Digital said:
Is a byte data type really a 32-bit int in the JVM? More
specifically, if I have an an array of N byte types, are N
32-bit ints actually allocated underneath? I am writing
a memory-sensitive application and would appreciate
some insight.
I came across this tidbit saying within the JVM, a 'byte'
data type is actually a 32-bit integer:
http://www.jguru.com/faq/view.jsp?EID=13647
It would help if you would quote the passage of interest:
In the Java Virtual Machine, bytes, shorts and ints are all four bytes long.
This statement is irrelevant. The author doesn't know what he's talking
about. What is relevant is the Java Language Specification:
The integral types are byte, short, int, and long,
whose values are 8-bit, 16-bit, 32-bit and 64-bit
signed two's-complement integers, respectively,
and char, whose values are 16-bit unsigned integers representing UTF-16 code units (§3.1).
<
http://java.sun.com/docs/books/jls/third_edition/html/typesValues.html#4.2>
Whatever a byte is in the JVM, it's an eight-bit quantity in Java.
This is just the same as in C or C++, or really any language. Just because a
byte is eight bits long in some implementation of C doesn't mean that its host
platform stores it that way; it very well could be stored and manipulated as a
32-bit value with 24 bits ignored.
Do you let that bother you when you're programming in C?
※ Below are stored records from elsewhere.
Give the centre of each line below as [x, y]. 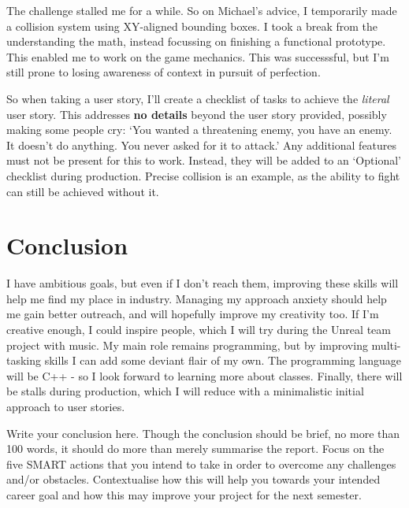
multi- [386, 345]
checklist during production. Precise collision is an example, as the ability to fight [203, 175]
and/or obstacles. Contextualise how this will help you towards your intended [193, 479]
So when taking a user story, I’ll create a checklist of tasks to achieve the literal [198, 98]
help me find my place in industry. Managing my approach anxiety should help [197, 298]
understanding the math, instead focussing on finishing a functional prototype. [196, 41]
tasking [24, 360]
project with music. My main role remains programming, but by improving [187, 345]

Checking the JVM specification, I think I can confirm
that assertion. In sections 3.11.1 and 3.11.4, it is
mentioned that:
"As noted in §3.11.1, values of type byte, char, and short
are internally widened to type int, making these conversions
implicit."
Can someone please clear this up for me?
Yes. Like any machine, virtual or actual, the internal opcodes may deal with
wider types than expressed in the language. Floating-point, for example, may
be defined in terms of 64-bit values but calculated by the machine at the low
level with 80-bit values.
From our point of view as Java programmers, we don't care. We care about the
language's semantics, not the machine's. In the Java language, a byte is
eight bits long precisely.
That said, let's look at the JVM spec again.
# byte, whose values are 8-bit signed two's-complement integers
That sure doesn't say that bytes are 32-bit quantities in the JVM.
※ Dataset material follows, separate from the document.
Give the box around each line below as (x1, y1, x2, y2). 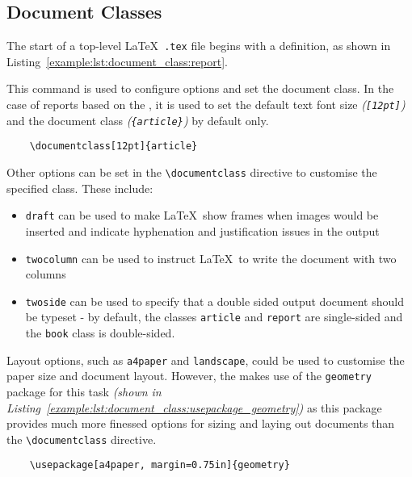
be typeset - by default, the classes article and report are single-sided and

Why would 3.11.1 and 3.11.4 contradict that?
Ss. 3.11.1:
For the majority of typed instructions, the instruction type is represented explicitly
in the opcode mnemonic by a letter: i for an int operation, l for long, s for short,
b for byte, c for char, f for float, d for double, and a for reference.
Some instructions for which the type is unambiguous do not have a type letter in their mnemonic.
So the JVM has opcodes that recognize bytes, defined in ss. 3.3 as 8-bit
quantities. Still more evidence that bytes are not 32-bit quantities in the JVM.
But wait! There is this:
Compilers encode loads of literal values of types byte and short using Java
virtual machine instructions that sign-extend those values to values of
type int at compile time or run time.
But that is specific to loads, not all instructions, and only because there
aren't specific opcodes to load bytes. The reason for that is:
Given the Java virtual machine's one-byte opcode size, encoding types into
opcodes places pressure on the design of its instruction set.
So the conversion into int is a hack to account for the limited opcode set.
It doesn't make bytes generally into 32-bit quantities.
What about the quote you took out of context? That was the clue that the JVM
supports narrow integral types by ignoring high-order bits. In other words,
to the JVM a byte is exactly eight bits long, but it's stored in a container
that is 32 bits wide. It's like packing a steamer trunk with a single change
of clothes. Just because the trunk is large doesn't mean you won't need to
buy another shirt if you spill soy sauce on the one you packed.
Summary: bytes in the JVM are actually eight bits long, they're simply stored
in containers that are four times larger than needed. None of this matters
unless you're programming in JVM assembly; Java programmers know that bytes
are eight bits long in the language regardless. Fretting over the JVM's
internal representation thereof is silly.